便是他们知道是哪个人做的,也不会配合咱们。”
“那依韩千户所说,咱们就不继续查了?”
“你……”
眼见两位千户拌嘴,陈云帆哑然失笑,抬手制止说道:
“我有个好主意。”
韩瑞宣止住话,拱手道:“陈参政请说。”
陈云帆指了指北面说:“山族那位山婆婆的孙女就在萧家。”
“若她能出面,府城内的山族人定然听命。

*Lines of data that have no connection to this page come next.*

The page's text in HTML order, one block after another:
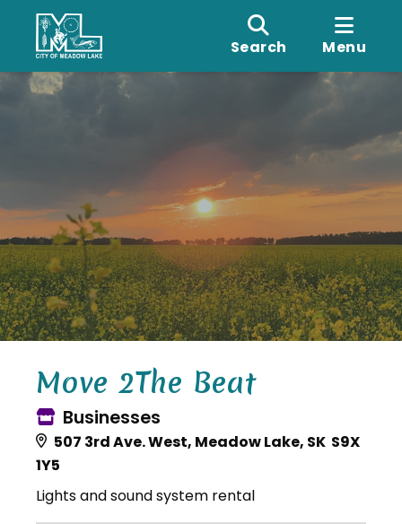
Search Menu
Move 2The Beat
Businesses
507 3rd Ave. West, Meadow Lake, SK S9X
1Y5
Lights and sound system rental
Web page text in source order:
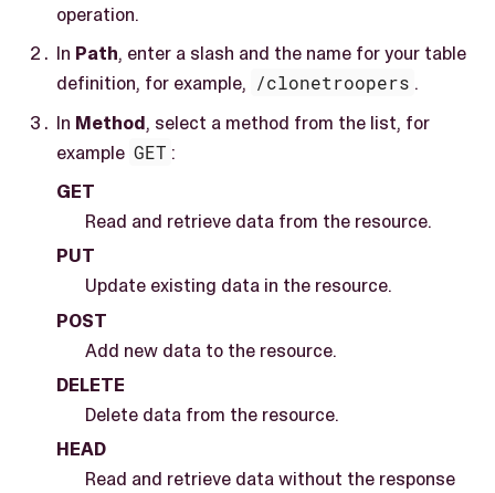
operation.
In Path, enter a slash and the name for your table
definition, for example, /clonetroopers .
In Method, select a method from the list, for
example GET :
GET
Read and retrieve data from the resource.
PUT
Update existing data in the resource.
POST
Add new data to the resource.
DELETE
Delete data from the resource.
HEAD
Read and retrieve data without the response

”
哪知他刚一说完,就见韩瑞宣和方红袖脸色都有些许变化。
“这……只怕不妥……”
陈云帆看着两人,挑眉说:“你要查山族,必然绕不开裴琯璃,有何不妥?”
“不是裴姑娘,而是……”
方红袖看了一眼韩瑞宣,没再继续说下去。
韩瑞宣面露苦笑,推说先回衙门从长计议。
若是晌午他们没有去拜访老太爷,或许还能去找一找山族的裴琯璃。
这时候再去,估摸着定远侯府的人怕是会把他们赶出来。
陈云帆猜到两人有所隐瞒,便也不再多说,默默想道:
“这件事太过蹊跷……说不得要让逸弟出面……”
……
阴雨淅沥。
萧家宅邸外面,车马往来不绝。
前些时日是蜀州府城内的大小家族,近几日多是临近府城县镇的门阀。
譬如广原县傅家。
譬如广垵县林家。
萧老太爷或有意或无意的散布些消息出去,这些人便都登门拜访。
车驾之多,使得陈逸、萧婉儿的车驾都等候片刻,方才驶入前院。
萧婉儿兀自有些心惊。
先前的一幕,着实让她有些触动。
不单单是马书翰被杀和徐季同的自杀,而是事情变化太快。
前脚马书翰刚针对陈逸,当众评他岁考五等。
后脚按察使司汤梓辛来人欲要带走马书翰。
结果还没等马书翰去到按察使司衙门,他就被人当街枭首。
且刺死他的人还是按察使司的五品官。
萧婉儿虽是自小体弱多病,见惯了人情冷暖,也曾遭逢劫难,被杜苍掳走。
但像今日这般曲折的事,她还是头一回经历。